Deborah durante viagem em Seattle (EUA) - Bruna Souza Cruz/UOL
Deborah durante viagem em Seattle (EUA) Imagem: Bruna Souza Cruz/UOL

Bruna Souza Cruz*

Do UOL, em São Paulo

10/08/2016 06h00

Superar a sensação de isolamento na universidade foi um dos maiores desafios de Deborah Mesquita, 25. Agora, cursando o último ano de ciências da computação na UFPE (Universidade Federal de Pernambuco), a jovem resume o período como uma batalha diária -- e não só pela exigência nos estudos, mas por ainda ser mulher dentro de um universo predominantemente composto por homens.

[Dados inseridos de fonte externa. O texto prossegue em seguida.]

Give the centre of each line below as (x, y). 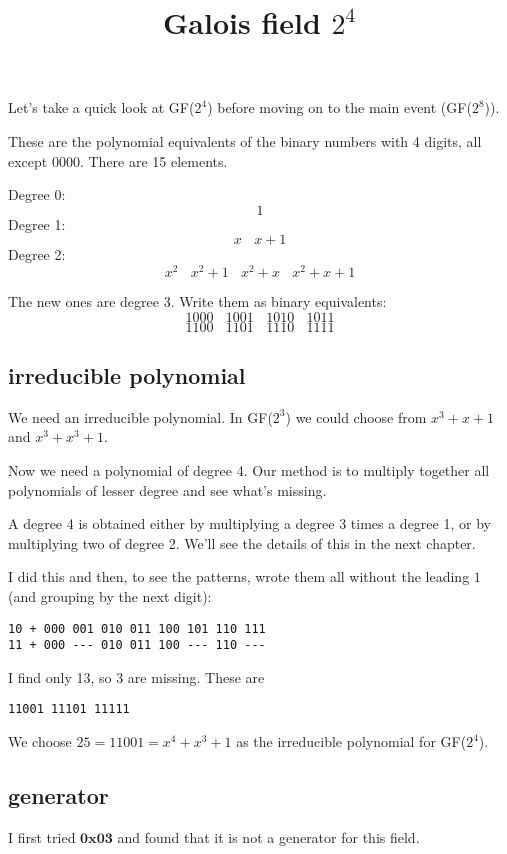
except (28, 160)
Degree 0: (37, 194)
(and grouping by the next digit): (110, 595)
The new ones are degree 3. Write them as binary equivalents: (197, 301)
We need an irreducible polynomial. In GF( (140, 416)
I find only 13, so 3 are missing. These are (136, 676)
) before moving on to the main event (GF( (339, 107)
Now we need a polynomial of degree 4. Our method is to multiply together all (249, 470)
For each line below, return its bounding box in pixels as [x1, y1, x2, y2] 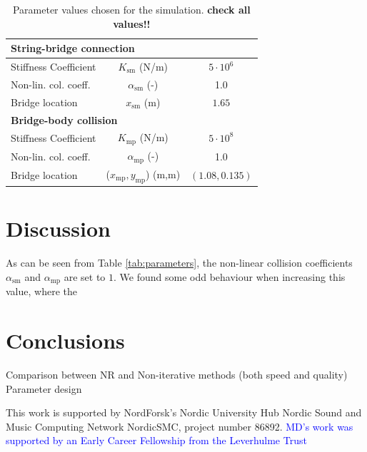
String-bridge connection [11, 41, 135, 56]
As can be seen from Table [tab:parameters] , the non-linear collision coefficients [6, 255, 353, 270]
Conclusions [6, 326, 125, 355]
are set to [64, 269, 106, 284]
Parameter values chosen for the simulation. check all [12, 2, 251, 16]
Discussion [6, 214, 111, 243]
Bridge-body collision [11, 112, 118, 127]
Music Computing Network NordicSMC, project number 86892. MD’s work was [6, 418, 353, 433]
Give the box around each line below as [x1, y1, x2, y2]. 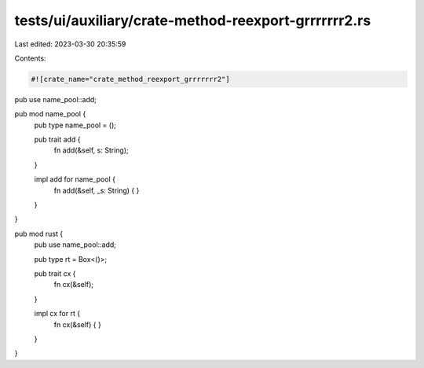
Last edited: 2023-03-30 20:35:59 [14, 39, 126, 49]
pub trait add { [34, 134, 81, 145]
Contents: [14, 53, 46, 63]
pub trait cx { [34, 268, 76, 278]
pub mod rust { [14, 229, 63, 238]
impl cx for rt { [34, 309, 81, 318]
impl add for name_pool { [34, 175, 115, 184]
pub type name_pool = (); [34, 120, 117, 130]
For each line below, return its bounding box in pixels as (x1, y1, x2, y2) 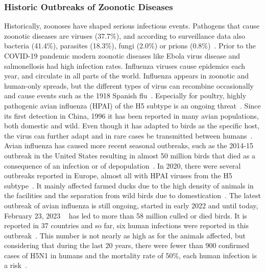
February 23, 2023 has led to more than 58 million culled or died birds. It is (4, 210, 247, 221)
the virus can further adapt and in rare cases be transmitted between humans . (4, 130, 253, 141)
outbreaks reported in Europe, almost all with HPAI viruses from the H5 (4, 170, 232, 181)
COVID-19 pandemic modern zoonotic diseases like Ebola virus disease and (4, 50, 240, 61)
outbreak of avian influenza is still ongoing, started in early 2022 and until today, (4, 200, 258, 210)
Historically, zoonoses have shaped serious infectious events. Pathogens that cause (4, 20, 259, 31)
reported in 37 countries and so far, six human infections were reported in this (4, 220, 249, 231)
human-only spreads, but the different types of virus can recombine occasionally (4, 80, 254, 91)

Decidida a encarar mais um desafio, Deborah resolveu participar de uma competição online mundial de programação da Microsoft, no começo deste ano. Em dois meses, ela desenvolveu um jogo educativo para crianças e acabou vencendo sua categoria. O prêmio foi uma viagem para participar da final da competição de estudantes Imagine Cup 2016, realizada no final de julho em Seattle (EUA). Só dois projetos no mundo tiveram esse reconhecimento.

Apesar de não ter sofrido diretamente nenhum tipo de preconceito ou assédio na universidade, a estudante ressalta que não foi e não é nada fácil.
 
“Você fica muito sozinha porque não tem outras meninas para compartilhar certas experiências, desafios. E a gente sabe que tem muita gente que não acredita no que podemos fazer [por sermos mulheres]. Fora as piadinhas machistas nas aulas. Mas a gente tem que superar e estamos aí”, afirmou.

“Não vou dizer que aprender a programar é fácil. Você tem que ralar muito, mas é gratificante, e a gente consegue. Não é porque você é mulher que você não vai conseguir programar. Isso não existe”, acrescentou.

A universitária reforça que não se trata de defender que as mulheres são melhores que os homens. É apenas exigir o direito à igualdade [nas relações de estudo e trabalho]. “Não é para existir essa diferença. Somos tão capazes quanto qualquer pessoa.”

Única brasileira premiada

Com a publicação de seu jogo educativo, Deborah foi a única mulher brasileira a vencer o prêmio na edição deste ano.“Foi bem mais fácil [participar da competição do que ser mulher na área] porque lá não importava se eu era menina ou não. Era só o resultado do projeto e pronto. No dia a dia as pessoas já vão julgar qualquer coisa que eu apresente/crie só por ser menina. É bem mais difícil superar isso”, destacou.

Alessandra Faria de Castro, 45, acabou de se formar em jogos digitais na PUC-MG (Pontifícia Universidade Católica de Minas) e, apesar ter sido uma das únicas mulheres durante toda a sua graduação, acredita que esse cenário já está mudando. “Os cursos realmente possuem mais homens, mas acho que as mulheres estão começando a querer mais [e se sentir mais capazes].”

Para eles, elas fazem diferença

Érico Grasso, 26 anos, estudou jogos digitais com Alessandra e concorda: “Acho que as mulheres têm tido mais interesse pela área e se sentido mais à vontade nos cursos na medida em que ganham espaço no mercado de trabalho de TI [Tecnologia da Informação]. A área só tem a se beneficiar com a diversidade.”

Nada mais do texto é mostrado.